Simulated annealing and genetic algorithms are heuristic methods that do not make any assumptions on the active subnetwork model. They can let insignificant genes between two clusters of significant genes to create a single connected active subnetwork. Thus, these algorithms may result in a large highest scoring active subnetwork while the remaining subnetworks identified become small and therefore uninformative. This tendency towards large subnetworks was attributed to a statistical bias prevalent in many tools 2.

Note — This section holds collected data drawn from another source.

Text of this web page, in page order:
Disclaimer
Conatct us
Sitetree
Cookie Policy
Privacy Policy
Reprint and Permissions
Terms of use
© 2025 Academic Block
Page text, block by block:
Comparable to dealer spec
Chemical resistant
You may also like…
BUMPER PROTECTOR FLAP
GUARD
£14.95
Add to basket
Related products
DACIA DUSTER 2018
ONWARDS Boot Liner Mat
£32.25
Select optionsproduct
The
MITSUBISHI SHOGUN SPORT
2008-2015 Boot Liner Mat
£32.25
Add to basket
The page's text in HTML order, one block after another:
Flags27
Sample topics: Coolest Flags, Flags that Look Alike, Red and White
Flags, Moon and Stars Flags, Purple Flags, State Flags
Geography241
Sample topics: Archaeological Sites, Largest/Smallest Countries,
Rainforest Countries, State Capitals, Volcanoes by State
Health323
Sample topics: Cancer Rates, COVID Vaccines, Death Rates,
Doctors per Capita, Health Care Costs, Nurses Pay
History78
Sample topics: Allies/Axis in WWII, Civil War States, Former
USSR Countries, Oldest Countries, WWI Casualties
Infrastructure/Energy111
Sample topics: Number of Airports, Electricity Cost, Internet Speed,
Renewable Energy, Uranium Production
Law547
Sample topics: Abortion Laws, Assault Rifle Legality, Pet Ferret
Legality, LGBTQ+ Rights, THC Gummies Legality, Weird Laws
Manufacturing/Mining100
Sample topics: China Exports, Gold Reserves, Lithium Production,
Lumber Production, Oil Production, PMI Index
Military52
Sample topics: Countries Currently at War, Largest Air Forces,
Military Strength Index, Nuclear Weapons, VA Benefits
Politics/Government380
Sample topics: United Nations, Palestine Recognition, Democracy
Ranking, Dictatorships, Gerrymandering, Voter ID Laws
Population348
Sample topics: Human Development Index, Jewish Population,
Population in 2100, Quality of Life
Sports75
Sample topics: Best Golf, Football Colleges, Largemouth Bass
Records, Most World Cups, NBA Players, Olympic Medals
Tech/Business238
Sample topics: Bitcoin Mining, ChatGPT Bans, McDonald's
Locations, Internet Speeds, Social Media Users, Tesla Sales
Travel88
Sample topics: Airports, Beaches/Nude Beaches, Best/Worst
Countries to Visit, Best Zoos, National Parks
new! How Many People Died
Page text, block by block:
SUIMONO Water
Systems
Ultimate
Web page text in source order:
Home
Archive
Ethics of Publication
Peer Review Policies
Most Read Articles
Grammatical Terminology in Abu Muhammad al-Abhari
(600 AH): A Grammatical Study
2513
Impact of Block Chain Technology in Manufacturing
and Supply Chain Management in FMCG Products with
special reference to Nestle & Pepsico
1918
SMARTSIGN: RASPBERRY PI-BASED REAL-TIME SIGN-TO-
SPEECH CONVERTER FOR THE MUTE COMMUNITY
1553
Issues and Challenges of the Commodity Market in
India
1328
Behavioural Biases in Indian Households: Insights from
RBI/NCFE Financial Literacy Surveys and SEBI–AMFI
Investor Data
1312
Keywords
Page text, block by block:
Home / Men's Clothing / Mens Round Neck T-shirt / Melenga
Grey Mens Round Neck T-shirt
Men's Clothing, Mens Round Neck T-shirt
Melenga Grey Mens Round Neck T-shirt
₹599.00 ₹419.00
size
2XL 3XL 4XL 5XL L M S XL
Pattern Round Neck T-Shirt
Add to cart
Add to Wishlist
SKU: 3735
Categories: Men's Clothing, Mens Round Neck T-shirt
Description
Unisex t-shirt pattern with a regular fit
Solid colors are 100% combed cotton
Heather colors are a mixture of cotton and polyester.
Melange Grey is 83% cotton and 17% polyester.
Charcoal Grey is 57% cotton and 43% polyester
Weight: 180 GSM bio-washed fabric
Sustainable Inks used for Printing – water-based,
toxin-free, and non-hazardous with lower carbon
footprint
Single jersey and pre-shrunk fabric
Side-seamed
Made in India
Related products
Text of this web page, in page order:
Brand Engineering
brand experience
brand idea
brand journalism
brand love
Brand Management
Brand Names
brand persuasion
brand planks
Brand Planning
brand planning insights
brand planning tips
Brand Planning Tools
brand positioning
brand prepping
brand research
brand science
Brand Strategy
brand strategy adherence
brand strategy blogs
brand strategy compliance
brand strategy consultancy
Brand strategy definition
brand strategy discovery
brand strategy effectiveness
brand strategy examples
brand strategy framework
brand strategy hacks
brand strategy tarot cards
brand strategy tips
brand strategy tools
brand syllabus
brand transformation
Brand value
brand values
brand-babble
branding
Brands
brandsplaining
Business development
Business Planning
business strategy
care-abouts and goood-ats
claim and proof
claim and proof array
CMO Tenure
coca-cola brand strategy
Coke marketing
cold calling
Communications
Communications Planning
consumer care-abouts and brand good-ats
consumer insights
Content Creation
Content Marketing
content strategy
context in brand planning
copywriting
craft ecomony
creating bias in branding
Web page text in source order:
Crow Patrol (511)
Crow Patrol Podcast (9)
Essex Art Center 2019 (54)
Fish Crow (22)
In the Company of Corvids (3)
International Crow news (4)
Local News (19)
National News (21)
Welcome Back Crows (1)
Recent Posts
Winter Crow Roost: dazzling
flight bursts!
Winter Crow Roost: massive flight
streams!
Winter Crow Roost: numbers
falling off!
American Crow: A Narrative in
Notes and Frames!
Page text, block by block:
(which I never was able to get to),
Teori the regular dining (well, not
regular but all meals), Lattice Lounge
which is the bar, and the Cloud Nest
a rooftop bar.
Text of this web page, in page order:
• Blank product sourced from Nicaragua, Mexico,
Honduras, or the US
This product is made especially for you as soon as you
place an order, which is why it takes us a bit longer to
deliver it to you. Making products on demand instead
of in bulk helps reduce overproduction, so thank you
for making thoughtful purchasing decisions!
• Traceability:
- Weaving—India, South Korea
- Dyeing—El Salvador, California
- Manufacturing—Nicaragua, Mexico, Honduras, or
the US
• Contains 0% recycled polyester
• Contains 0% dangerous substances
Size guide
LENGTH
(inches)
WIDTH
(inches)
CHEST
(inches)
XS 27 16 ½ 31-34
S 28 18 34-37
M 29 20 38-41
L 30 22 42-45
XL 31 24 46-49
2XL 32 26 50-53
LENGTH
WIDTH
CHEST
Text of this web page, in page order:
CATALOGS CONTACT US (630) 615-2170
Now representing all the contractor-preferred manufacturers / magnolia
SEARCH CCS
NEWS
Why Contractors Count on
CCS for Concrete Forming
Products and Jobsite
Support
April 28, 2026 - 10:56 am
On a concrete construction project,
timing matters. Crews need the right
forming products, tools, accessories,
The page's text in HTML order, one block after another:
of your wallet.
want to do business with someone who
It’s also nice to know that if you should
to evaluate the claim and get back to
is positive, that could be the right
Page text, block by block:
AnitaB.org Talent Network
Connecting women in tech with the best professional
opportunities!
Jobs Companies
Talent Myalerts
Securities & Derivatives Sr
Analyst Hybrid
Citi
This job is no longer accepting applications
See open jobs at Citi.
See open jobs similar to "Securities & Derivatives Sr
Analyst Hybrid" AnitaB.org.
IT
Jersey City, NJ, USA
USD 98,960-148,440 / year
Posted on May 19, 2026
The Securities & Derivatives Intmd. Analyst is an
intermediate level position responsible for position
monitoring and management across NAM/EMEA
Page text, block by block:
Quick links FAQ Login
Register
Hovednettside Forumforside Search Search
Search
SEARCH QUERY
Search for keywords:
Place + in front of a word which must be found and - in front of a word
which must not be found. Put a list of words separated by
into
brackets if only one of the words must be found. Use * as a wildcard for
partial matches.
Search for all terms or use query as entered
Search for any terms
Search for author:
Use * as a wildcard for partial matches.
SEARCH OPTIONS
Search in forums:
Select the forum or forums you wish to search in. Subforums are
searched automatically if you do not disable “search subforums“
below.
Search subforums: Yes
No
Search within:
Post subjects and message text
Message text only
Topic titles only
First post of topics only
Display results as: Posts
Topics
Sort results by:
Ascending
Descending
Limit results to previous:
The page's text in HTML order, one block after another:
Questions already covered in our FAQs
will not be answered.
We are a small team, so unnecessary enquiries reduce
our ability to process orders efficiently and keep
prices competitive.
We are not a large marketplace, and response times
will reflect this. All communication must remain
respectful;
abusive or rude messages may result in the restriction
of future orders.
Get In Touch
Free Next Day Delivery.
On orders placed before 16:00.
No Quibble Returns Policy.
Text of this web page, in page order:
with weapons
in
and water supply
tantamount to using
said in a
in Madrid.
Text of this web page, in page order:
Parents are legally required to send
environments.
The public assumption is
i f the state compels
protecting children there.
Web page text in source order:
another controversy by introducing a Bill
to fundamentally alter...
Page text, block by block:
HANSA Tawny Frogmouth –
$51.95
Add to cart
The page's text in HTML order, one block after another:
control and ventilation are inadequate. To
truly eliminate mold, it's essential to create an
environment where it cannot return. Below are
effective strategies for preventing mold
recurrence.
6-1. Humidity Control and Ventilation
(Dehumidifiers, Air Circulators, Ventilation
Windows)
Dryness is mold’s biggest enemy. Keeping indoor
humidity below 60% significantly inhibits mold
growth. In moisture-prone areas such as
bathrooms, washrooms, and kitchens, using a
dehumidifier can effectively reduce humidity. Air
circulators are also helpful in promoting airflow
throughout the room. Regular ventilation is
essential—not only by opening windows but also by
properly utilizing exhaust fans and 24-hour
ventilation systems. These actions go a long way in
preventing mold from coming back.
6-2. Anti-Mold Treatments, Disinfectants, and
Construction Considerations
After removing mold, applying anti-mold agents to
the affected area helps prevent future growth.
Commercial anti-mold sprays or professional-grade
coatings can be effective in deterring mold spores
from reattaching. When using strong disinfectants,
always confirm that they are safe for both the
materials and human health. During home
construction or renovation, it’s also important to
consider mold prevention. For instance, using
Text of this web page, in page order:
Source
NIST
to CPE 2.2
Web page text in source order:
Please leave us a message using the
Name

In pathfindR, we use multiple subnetworks obtained via the chosen active subnetwork search algorithm. We then filter the subnetworks and perform enrichment on the genes of each of these subnetworks separately. The enrichment results are aggregated later on. In this approach, the default greedy algorithm is sufficient and fast. If the user decides to use the single highest scoring active subnetwork for the enrichment process, they are encouraged to consider greedy algorithm with greater depth, simulated annealing or genetic algorithm.
1 Gwinner F, Boulday G, Vandiedonck C, et al. Network-based analysis of omics data: the LEAN method. Bioinformatics. 2017;33(5):701-709.
2 Nikolayeva I, Guitart pla O, Schwikowski B. Network module identification-A widespread theoretical bias and best practices. Methods. 2018;132:19-25.